— WHAT IS EXPECTED —
All lines in the records below from the line with "Where is each" through the line with "mechanisms (155, 19)" are to be given again exactly, both ends included; the pictures are to be left out.

— EXTRACTED RECORDS —
________________________

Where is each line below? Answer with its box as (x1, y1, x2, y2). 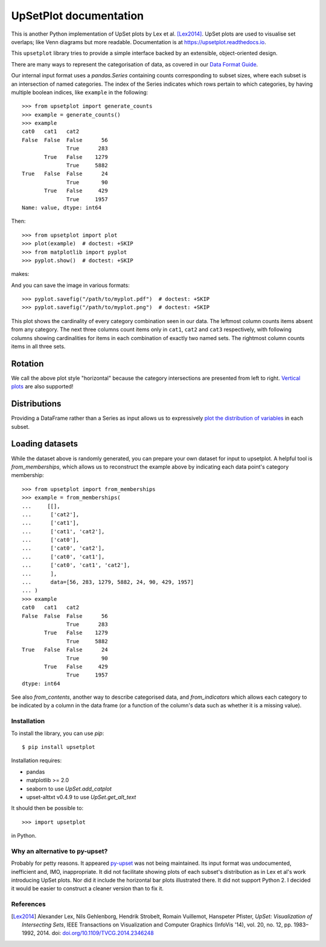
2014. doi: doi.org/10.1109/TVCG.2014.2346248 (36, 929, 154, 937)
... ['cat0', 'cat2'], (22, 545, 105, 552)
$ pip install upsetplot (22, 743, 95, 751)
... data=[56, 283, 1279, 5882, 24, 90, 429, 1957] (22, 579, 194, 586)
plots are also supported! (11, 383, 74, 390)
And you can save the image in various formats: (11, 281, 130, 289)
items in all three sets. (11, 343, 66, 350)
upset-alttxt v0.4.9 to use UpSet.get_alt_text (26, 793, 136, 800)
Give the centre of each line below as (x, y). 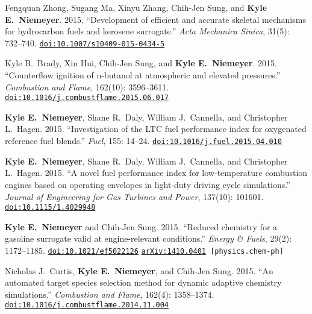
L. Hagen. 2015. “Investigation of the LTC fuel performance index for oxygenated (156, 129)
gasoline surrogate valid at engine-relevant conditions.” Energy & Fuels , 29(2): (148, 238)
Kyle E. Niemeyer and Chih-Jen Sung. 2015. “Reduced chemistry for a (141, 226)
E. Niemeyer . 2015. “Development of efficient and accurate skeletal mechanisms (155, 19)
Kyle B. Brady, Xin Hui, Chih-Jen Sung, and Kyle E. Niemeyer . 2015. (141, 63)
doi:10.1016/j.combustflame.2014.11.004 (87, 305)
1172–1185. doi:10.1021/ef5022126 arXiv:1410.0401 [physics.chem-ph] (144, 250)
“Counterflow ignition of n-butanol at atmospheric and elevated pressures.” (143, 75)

________________________

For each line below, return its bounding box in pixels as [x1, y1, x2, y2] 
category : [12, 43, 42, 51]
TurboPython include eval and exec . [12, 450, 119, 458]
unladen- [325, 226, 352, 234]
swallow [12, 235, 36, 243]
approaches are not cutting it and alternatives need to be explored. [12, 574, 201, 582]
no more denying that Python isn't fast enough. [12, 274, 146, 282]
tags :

________________________

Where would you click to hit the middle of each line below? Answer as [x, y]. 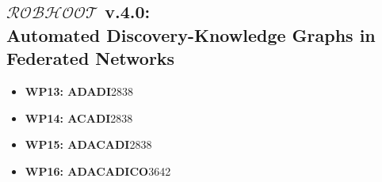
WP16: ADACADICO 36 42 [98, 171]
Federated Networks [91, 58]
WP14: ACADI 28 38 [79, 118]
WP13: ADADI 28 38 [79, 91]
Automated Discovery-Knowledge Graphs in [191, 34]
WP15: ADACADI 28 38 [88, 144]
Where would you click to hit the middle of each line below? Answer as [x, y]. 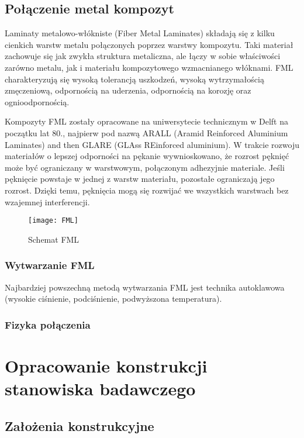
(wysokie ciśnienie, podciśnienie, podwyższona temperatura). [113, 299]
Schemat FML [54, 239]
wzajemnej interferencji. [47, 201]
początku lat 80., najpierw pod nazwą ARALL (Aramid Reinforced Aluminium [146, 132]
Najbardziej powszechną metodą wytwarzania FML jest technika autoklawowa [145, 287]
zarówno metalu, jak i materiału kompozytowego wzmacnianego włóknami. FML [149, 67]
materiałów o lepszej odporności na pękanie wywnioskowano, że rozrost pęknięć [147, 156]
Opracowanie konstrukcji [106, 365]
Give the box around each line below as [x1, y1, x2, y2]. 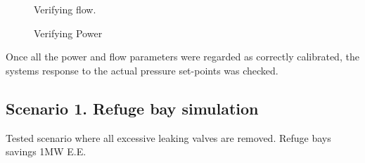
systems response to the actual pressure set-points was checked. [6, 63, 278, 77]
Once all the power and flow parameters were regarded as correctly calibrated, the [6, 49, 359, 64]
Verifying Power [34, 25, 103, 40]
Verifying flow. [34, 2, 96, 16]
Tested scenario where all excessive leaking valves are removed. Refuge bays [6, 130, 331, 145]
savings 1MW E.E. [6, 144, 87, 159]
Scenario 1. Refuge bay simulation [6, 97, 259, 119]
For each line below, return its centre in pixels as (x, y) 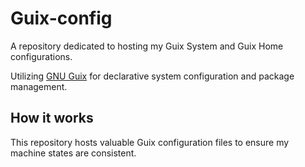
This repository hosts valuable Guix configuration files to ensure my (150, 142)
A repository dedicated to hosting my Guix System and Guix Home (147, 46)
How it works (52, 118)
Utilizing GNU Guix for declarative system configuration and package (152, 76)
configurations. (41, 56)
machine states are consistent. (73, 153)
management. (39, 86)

________________________

— WORKED SOLUTION —
Where is each line below? Answer with its box as (x1, y1, x2, y2). 
2014. doi: doi.org/10.1109/TVCG.2014.2346248 (36, 929, 154, 937)
... ['cat0', 'cat2'], (22, 545, 105, 552)
$ pip install upsetplot (22, 743, 95, 751)
... data=[56, 283, 1279, 5882, 24, 90, 429, 1957] (22, 579, 194, 586)
plots are also supported! (11, 383, 74, 390)
And you can save the image in various formats: (11, 281, 130, 289)
items in all three sets. (11, 343, 66, 350)
upset-alttxt v0.4.9 to use UpSet.get_alt_text (26, 793, 136, 800)
Give the centre of each line below as (x, y). 
L. Hagen. 2015. “Investigation of the LTC fuel performance index for oxygenated (156, 129)
gasoline surrogate valid at engine-relevant conditions.” Energy & Fuels , 29(2): (148, 238)
Kyle E. Niemeyer and Chih-Jen Sung. 2015. “Reduced chemistry for a (141, 226)
E. Niemeyer . 2015. “Development of efficient and accurate skeletal mechanisms (155, 19)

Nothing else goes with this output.